Like every expatriate, I spent a few semi-frantic years trying to keep the connection alive. I hunted up favorite Malayalam films on Youtube. I got hold of Malayalam books so I could maintain my knowledge of the spoken word (that one remains intact till date). Despite massive apprehension and fear of looking/sounding foolish, I took (and continue to take) every opportunity to speak Malayalam with fellow speakers, even as I am nervous about using the correct tenses and phrases, etc.

All in all, I am unsure and lacking in confidence but I desperately yearn for improvement. I want to be the girl who switches between languages flawlessly. I want to be that effortless individual who can navigate languages and cultures with consummate ease.

The truth is that I am not that individual. I hope to attain that image someday but it isn’t my current reality. I will (forever?) be the girl who speaks/writes/expresses primarily in English.

And all of this may have been perfectly acceptable, if not for the fact that my heart beats loud and proud for Kerala. I take immense pride in the fact that I have roots there. I couldn’t count the many ways I adore God’s own country. Kerala’s sights and sounds, tastes and fragrances bring me home every time.

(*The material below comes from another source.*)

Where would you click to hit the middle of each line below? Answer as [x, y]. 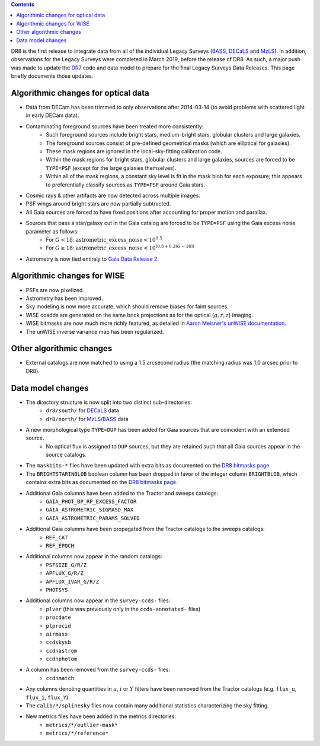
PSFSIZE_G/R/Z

My love for Kerala is probably irrational in many ways (and I think it may be the case with my father too, another hopeless romantic). It is based in nostalgia, family, sensory recollections, language. It is a bit of a strange affliction, not shared by my sister who had a similar upbringing. Is this notion all romantic, and more so, because I live abroad? Perhaps. But I am a romantic, just like Daddy, and that’s probably why both of us are crazily in love with Kerala.

I once wrote an old post where I quoted, “You can take the girl out of Kerala but you cannot take Kerala outta the girl.”

Leaving India has only made the Kerala-shaped corner of my heart beat louder.

As for Malayalam, I will continue my adventures. I may look/sound foolish but I am not lacking in sincerity.